Trixie went up to the second-floor room, which, as Aunt Alice had pointed out, reasonably enough, would do very well for her now that she came home so seldom, and got into the brown velvet, did her face and her hair and slipped into the drawing-room just as the first guests were arriving.

The dinner party was really for their old friends, Margaret’s godparents and a sprinkling of aunts and uncles, none of whom would have enjoyed her birthday party but who would have been hurt if uninvited.
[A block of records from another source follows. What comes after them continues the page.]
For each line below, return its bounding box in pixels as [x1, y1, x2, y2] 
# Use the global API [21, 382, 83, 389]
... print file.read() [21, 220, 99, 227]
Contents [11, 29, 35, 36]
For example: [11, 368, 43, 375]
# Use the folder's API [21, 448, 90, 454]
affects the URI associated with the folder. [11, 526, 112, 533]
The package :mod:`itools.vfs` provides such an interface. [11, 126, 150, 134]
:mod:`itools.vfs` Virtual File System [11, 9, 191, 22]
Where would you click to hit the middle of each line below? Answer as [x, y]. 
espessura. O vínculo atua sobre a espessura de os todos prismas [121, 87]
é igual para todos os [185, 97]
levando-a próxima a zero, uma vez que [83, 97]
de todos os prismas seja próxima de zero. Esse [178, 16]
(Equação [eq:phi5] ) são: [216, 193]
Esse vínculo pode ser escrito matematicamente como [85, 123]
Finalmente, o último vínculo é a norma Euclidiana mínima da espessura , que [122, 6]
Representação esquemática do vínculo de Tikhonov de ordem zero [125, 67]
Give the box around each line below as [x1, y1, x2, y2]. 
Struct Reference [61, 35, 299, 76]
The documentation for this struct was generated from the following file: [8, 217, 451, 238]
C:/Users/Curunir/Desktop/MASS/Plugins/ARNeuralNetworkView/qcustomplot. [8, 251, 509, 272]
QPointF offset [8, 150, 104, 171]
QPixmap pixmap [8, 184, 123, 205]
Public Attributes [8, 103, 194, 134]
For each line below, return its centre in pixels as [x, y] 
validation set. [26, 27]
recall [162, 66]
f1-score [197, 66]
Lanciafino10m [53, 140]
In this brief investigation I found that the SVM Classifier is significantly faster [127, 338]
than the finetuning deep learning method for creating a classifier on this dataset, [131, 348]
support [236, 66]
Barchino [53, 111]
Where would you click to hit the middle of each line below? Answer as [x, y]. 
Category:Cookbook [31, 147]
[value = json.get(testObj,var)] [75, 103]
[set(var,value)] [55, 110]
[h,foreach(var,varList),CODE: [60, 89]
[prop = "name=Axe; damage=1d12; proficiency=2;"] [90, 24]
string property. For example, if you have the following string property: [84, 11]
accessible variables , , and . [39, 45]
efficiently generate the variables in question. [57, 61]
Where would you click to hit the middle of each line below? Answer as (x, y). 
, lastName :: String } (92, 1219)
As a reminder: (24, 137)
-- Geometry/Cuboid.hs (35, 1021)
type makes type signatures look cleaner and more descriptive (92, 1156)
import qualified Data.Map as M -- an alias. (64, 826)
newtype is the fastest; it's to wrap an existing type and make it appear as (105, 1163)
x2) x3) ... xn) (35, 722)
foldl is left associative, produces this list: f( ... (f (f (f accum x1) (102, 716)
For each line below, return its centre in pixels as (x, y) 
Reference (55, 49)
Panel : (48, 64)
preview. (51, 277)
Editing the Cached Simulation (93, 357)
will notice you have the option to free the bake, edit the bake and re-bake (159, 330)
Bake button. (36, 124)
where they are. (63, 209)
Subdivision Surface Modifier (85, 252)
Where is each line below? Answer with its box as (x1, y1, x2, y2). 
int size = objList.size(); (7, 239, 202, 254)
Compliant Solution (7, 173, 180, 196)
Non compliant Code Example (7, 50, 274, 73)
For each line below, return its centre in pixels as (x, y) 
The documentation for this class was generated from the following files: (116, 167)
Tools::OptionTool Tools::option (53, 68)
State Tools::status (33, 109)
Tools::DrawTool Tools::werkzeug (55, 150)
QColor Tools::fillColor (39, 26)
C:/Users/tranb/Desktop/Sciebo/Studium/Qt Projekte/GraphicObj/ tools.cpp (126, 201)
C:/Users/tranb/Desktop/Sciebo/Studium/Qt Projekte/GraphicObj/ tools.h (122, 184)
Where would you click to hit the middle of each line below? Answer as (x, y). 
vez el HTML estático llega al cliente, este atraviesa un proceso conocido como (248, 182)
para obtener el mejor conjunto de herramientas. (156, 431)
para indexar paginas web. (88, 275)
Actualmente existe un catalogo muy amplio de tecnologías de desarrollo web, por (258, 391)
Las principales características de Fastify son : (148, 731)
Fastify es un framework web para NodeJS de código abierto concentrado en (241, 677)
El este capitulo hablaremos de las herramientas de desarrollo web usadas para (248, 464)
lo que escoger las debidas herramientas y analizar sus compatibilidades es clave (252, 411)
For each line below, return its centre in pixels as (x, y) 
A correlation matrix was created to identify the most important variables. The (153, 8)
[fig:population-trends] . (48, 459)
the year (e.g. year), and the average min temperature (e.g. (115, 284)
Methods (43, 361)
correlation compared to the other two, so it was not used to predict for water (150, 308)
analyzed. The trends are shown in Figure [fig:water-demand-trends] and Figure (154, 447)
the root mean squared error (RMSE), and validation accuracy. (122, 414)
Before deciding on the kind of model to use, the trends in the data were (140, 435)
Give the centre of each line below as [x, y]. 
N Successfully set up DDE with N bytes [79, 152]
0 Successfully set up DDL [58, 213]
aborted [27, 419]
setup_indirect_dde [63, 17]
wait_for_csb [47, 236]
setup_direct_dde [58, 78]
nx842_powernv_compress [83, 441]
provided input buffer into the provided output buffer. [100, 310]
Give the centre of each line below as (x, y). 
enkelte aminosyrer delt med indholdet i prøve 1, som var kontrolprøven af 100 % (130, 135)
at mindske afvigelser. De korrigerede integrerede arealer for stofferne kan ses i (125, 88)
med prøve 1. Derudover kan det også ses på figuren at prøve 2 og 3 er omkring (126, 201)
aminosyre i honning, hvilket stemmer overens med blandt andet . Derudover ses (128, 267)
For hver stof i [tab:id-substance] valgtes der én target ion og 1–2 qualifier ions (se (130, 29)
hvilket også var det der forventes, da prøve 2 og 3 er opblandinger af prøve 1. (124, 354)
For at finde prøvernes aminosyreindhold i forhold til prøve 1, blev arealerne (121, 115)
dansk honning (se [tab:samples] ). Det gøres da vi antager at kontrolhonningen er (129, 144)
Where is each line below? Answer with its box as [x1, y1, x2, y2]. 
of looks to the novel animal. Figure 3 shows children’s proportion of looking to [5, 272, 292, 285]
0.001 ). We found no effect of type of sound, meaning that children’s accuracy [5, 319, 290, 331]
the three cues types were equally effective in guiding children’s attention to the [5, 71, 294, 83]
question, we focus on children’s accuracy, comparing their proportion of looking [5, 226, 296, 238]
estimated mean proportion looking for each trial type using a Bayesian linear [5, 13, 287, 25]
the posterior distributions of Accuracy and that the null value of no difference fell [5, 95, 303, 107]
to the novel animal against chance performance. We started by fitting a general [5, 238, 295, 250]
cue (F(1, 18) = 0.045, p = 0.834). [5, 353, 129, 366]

Trixie, between two elderly gentlemen, brothers of Aunt Alice, ate her dinner and made dinner-table conversation, something she did very nicely, so that they remarked upon her quiet charm to Aunt Alice later that evening.

‘Nice girl,’ said one of them. ‘Can’t think why she hasn’t been snapped up. Make a splendid wife.’

‘Very shy and withdrawn and engrossed in her nursing,’ Aunt Alice observed with a snap. ‘Of course, dear Margaret is quite different…’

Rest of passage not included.